In reply to ben@SystemVerilog.us:

I believe you can use wait fork instead of creating a vector, just keep in mind that specifying wait fork causes the calling process to block until all its immediate child subprocesses have completed, as described in the LRM section 9.6.1 Wait fork statement


   repeat(10) begin // this could be a for loop with the automatic k = i
      fork
        A(); //call A
      join_none
   end
   wait fork; // wait for all spawned tasks to complete
   B(); // execute B

For example

module m();
 
  task automatic A();
    int unsigned w; 
    w = $urandom_range(1, 20);
    #w;
    $display("Task A. w= %0d Time = %0t", w, $realtime);
  endtask
 
  task automatic B();
    int unsigned w; 
    w = $urandom_range(1, 10);
    #w;
    $display("Task B. w = %0d Time = %0t", w, $realtime);
  endtask
 

  task automatic t();
    repeat(10) begin
      fork
        A();
      join_none
    end
    wait fork;
    B();
  endtask
 
  initial begin
    t();
  end
 
endmodule

# KERNEL: Task A. w= 1 Time = 1
# KERNEL: Task A. w= 2 Time = 2
# KERNEL: Task A. w= 3 Time = 3
# KERNEL: Task A. w= 5 Time = 5
# KERNEL: Task A. w= 5 Time = 5
# KERNEL: Task A. w= 10 Time = 10
# KERNEL: Task A. w= 12 Time = 12
# KERNEL: Task A. w= 14 Time = 14
# KERNEL: Task A. w= 18 Time = 18
# KERNEL: Task A. w= 18 Time = 18
# KERNEL: Task B. w = 9 Time = 27

If you require a fine control of each process you can look in to the LRM section 9.7 Fine-grain process control

HTH,
-R

In reply to rgarcia07:

Many thanks for your comments about the wait fork; I like it.

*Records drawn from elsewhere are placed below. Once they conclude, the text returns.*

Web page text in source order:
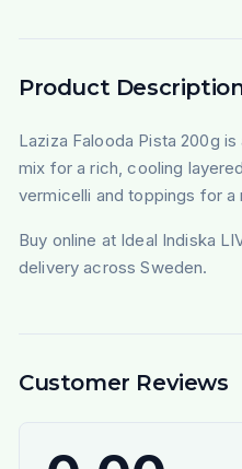
Product
Laziza Falooda Pista 200g
mix for a rich, cooling
vermicelli and toppings for
Buy online at Ideal Indiska
delivery across Sweden.
Customer Reviews

On a separate thought, I figured out why the “j” in the following code is 10 and why I need the “k”.


task automatic t();
    for (int j = 0; j <= 9; j++) begin
      int k = j;
      // #10;
      fork
        begin
          $display("j %0d k %0d ",j,k);
          A(j); // A(k);
        end
      join_none
    end
  endtask

It’s because “j” acts like a local variable and all these A(j) task calls get pushed into a queue.
When they get processed they use the current value of “j” that is now 10.
One would have thought that the value would have been the value of “j” in the loop cycle it was
initiated.

In reply to vk7715:

Try the following code: , I added an automatic int i, since in your code due to fork and for combination , for looped through to last iteration.

module fork_join;
 
  event a;
  task A(input int i);
    $display("Task A. Time = %0t, i = %0d", $time, i);
  endtask
 
  task B(i);
    $display("Task B. Time = %0t, i = %0d", $time, i);
  endtask
 
  initial begin
       for(int j = 0; j < 10; j++) begin
      automatic int i=j;
      fork
        A(i);
      join_none
    end
    ->a;
 
    @(a);
    B(2);
  end
 
endmodule

In reply to vk7715:

Can you please explain why the values of i are 9 down to 0 when the loop is incrementing in an ascending fashion?

I think this is how compiler schedules it.
Getting different prints for same code with Mentor and Synopsys compilers.

// Questa Sim-64

// Version 2021.3 linux_x86_64 Jul 13 2021

the values of i are 9 down to 0

Synopsys

Compiler version S-2021.09; Runtime version S-2021.09; Oct 31 08:58 2022
the values of i are 0 to 9

1 Like